— Task —
Once you reach the line containing "bookmarks [16, 273, 50, 281]" in the data below, restate each line word for word up to and including the one containing "frameworks, learn about".
***
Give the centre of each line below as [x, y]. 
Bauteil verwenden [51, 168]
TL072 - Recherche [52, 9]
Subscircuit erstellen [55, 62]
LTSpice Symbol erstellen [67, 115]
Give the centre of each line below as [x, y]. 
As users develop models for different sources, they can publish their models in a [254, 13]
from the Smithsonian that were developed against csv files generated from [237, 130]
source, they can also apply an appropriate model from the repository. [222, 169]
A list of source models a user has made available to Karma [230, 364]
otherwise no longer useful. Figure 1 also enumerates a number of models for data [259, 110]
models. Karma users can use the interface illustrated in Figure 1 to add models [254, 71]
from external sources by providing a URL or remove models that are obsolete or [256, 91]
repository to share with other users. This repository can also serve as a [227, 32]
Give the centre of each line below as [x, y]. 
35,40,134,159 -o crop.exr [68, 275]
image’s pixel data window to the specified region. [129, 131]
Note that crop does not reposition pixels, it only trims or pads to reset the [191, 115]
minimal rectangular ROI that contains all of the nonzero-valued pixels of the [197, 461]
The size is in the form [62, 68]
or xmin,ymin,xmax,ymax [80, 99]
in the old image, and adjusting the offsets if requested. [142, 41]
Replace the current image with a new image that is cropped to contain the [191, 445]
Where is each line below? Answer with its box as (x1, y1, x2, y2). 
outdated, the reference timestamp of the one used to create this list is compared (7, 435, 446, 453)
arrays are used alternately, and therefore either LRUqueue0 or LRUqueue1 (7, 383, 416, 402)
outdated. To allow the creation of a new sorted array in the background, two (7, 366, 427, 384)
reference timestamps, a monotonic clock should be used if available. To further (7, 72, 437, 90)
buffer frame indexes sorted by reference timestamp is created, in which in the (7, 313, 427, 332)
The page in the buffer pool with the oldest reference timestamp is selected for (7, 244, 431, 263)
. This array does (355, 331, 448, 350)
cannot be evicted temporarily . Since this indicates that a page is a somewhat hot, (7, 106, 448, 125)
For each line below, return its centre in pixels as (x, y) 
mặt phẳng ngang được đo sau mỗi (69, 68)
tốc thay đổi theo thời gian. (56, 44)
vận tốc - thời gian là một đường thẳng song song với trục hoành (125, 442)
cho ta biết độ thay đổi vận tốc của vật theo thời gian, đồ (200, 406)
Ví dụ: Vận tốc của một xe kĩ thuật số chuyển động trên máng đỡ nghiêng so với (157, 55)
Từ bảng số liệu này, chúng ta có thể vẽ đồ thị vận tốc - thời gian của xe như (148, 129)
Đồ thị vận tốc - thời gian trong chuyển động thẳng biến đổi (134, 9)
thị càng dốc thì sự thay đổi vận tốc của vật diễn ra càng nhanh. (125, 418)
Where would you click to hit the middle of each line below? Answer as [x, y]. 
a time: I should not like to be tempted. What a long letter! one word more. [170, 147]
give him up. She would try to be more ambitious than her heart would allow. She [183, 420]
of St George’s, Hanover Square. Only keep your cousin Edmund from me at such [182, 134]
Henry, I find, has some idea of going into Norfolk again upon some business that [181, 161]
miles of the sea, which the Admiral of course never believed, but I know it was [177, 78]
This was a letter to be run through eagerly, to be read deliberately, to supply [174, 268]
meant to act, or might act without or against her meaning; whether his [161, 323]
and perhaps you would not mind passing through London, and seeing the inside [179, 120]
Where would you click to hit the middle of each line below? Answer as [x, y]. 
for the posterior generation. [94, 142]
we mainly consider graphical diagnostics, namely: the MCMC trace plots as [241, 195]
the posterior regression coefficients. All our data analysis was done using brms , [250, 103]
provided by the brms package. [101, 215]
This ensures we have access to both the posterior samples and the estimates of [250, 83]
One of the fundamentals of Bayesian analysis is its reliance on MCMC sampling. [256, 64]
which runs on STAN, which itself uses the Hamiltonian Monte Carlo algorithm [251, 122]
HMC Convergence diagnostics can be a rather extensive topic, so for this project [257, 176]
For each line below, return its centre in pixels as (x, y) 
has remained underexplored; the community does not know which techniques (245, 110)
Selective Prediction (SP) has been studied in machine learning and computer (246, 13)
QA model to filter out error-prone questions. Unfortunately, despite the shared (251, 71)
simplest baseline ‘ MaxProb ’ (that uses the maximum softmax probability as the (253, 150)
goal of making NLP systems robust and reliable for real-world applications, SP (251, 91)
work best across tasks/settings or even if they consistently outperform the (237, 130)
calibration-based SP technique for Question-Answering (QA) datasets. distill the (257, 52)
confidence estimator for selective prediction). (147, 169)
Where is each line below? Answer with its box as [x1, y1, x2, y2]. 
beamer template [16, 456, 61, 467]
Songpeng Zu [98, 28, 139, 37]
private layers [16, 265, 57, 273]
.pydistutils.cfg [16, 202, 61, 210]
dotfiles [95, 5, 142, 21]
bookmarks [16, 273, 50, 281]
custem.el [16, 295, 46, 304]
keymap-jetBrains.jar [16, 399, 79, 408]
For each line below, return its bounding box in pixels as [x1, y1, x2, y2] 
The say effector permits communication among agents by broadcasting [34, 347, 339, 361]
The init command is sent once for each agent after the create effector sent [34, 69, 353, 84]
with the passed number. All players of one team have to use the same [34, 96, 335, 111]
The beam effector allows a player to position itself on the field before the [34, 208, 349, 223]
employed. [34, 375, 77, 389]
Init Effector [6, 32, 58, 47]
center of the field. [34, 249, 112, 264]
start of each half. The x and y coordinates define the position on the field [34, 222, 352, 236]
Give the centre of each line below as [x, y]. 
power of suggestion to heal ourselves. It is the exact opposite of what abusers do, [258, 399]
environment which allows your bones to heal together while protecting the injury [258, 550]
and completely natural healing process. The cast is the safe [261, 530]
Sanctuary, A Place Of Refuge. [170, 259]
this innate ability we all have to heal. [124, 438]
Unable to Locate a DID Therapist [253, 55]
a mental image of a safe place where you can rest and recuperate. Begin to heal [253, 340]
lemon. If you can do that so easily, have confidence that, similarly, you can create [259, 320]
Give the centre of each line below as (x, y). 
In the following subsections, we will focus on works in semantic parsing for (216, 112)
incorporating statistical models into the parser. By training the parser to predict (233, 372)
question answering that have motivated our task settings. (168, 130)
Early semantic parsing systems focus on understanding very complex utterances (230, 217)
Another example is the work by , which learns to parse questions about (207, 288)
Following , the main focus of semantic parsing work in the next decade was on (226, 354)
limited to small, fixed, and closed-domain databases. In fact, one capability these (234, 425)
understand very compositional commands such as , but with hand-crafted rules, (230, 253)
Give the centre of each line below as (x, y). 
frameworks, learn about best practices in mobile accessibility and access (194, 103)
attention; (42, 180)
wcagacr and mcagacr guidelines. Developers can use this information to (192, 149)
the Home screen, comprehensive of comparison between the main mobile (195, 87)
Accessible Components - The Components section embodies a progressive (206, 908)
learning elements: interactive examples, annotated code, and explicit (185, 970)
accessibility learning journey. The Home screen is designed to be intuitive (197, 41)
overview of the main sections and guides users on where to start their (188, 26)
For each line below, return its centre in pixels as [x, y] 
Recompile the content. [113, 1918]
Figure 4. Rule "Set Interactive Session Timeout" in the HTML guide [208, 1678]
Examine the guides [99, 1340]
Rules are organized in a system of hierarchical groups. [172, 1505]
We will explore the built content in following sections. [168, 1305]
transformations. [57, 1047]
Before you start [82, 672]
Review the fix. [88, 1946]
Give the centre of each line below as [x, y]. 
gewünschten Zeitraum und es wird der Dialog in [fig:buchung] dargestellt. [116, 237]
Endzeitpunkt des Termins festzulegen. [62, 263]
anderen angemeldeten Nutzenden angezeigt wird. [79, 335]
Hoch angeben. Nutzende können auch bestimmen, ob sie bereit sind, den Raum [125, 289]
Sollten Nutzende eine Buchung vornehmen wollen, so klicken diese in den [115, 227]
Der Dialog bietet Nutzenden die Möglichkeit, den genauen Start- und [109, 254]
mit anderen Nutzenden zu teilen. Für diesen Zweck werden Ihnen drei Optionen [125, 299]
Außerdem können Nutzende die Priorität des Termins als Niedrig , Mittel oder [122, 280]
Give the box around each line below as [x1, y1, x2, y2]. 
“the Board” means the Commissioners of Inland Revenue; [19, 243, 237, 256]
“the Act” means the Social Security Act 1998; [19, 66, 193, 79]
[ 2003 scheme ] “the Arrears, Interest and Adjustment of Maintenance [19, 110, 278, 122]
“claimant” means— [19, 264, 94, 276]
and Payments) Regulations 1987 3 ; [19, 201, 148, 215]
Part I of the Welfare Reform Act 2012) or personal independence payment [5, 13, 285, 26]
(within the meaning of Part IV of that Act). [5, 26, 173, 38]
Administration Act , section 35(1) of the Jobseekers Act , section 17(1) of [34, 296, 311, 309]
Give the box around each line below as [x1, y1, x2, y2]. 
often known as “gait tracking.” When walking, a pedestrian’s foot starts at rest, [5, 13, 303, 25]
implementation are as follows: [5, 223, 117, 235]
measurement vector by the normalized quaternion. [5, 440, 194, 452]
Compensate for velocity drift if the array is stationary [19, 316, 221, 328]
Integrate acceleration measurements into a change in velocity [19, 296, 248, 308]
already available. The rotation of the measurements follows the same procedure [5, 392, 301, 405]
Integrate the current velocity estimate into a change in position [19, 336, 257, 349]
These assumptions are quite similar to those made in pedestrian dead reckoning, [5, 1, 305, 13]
***
— Problem solution —
bookmarks [16, 273, 50, 281]
custem.el [16, 295, 46, 304]
keymap-jetBrains.jar [16, 399, 79, 408]
For each line below, return its bounding box in pixels as [x1, y1, x2, y2] 
The say effector permits communication among agents by broadcasting [34, 347, 339, 361]
The init command is sent once for each agent after the create effector sent [34, 69, 353, 84]
with the passed number. All players of one team have to use the same [34, 96, 335, 111]
The beam effector allows a player to position itself on the field before the [34, 208, 349, 223]
employed. [34, 375, 77, 389]
Init Effector [6, 32, 58, 47]
center of the field. [34, 249, 112, 264]
start of each half. The x and y coordinates define the position on the field [34, 222, 352, 236]
Give the centre of each line below as [x, y]. 
power of suggestion to heal ourselves. It is the exact opposite of what abusers do, [258, 399]
environment which allows your bones to heal together while protecting the injury [258, 550]
and completely natural healing process. The cast is the safe [261, 530]
Sanctuary, A Place Of Refuge. [170, 259]
this innate ability we all have to heal. [124, 438]
Unable to Locate a DID Therapist [253, 55]
a mental image of a safe place where you can rest and recuperate. Begin to heal [253, 340]
lemon. If you can do that so easily, have confidence that, similarly, you can create [259, 320]
Give the centre of each line below as (x, y). 
In the following subsections, we will focus on works in semantic parsing for (216, 112)
incorporating statistical models into the parser. By training the parser to predict (233, 372)
question answering that have motivated our task settings. (168, 130)
Early semantic parsing systems focus on understanding very complex utterances (230, 217)
Another example is the work by , which learns to parse questions about (207, 288)
Following , the main focus of semantic parsing work in the next decade was on (226, 354)
limited to small, fixed, and closed-domain databases. In fact, one capability these (234, 425)
understand very compositional commands such as , but with hand-crafted rules, (230, 253)
Give the centre of each line below as (x, y). 
frameworks, learn about best practices in mobile accessibility and access (194, 103)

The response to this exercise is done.